# Purpose

### Author: Julius Remigio

Split reviews.csv by category, which can be found in the metadata file.

use pattern from here:
https://github.com/DSE-capstone-sharknado/models-legacy
reviews.csv into men, women, phone etc like that cpp file does

In [9]:
import pandas as pd
import gzip
import shutil

In [69]:
# categories we are interested in 
categories = ["Women", "Men", "Girls", "Boys", "Baby"]

In [10]:
# Reading the metadat file
def parse(path):
    g = gzip.open(path, 'rb')
    for l in g:
        yield eval(l)

def getDF(path):
    i = 0
    df = {}
    for d in parse(path):
        df[i] = d
        i += 1
    return pd.DataFrame.from_dict(df, orient='index')

### Review Columns
    reviewerID - ID of the reviewer, e.g.
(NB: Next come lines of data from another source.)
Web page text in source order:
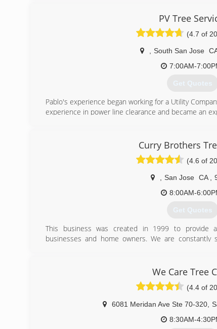
PV Tree
(4.7 of
South San Jose
7:00AM-
Get Quotes
Pablo's experience began working for a Utility
experience in power line clearance and became an
Has Liability and Workers Compensation Insurance
(408) 569-
Curry Brothers
(4.6 of
San Jose CA
8:00AM-
Get Quotes
This business was created in 1999 to provide
businesses and home owners. We are
(408) 823-
We Care Tree
(4.4 of
6081 Meridan Ave Ste 70-320
8:30AM-
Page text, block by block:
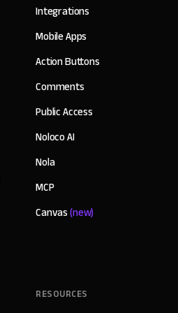
Integrations
Mobile Apps
Action Buttons
Comments
Public Access
Noloco AI
Nola
MCP
Canvas(new)
RESOURCES
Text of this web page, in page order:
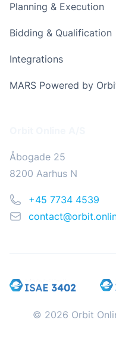
Planning & Execution
Bidding & Qualification
Integrations
MARS Powered by
Åbogade 25
8200 Aarhus N
Phone+45 7734 4539
Email
© 2026 Orbit

A2SUAM1J3GNN3B
    asin - ID of the product, e.g. 0000013714
    unixReviewTime - time of the review (unix time)
   


In [34]:
# create dataframe from reviews.csv
reviews = pd.read_csv('reviews.csv', names=['reviewerID', 'asin', 'unixReviewTime'])
reviews.head()

Unnamed: 0,reviewerID,asin,unixReviewTime
0,A1KLRMWW2FWPL4,31887,1297468800
1,A2G5TCU2WDFZ65,31887,1358553600
2,A1RLQXYNCMWRWN,31887,1357257600
3,A8U3FAMSJVHS5,31887,1398556800
4,A3GEOILWLK86XM,31887,1394841600


In [46]:
# read the data file, it takes a few minutes
df_meta = getDF('meta_Clothing_Shoes_and_Jewelry.json.gz')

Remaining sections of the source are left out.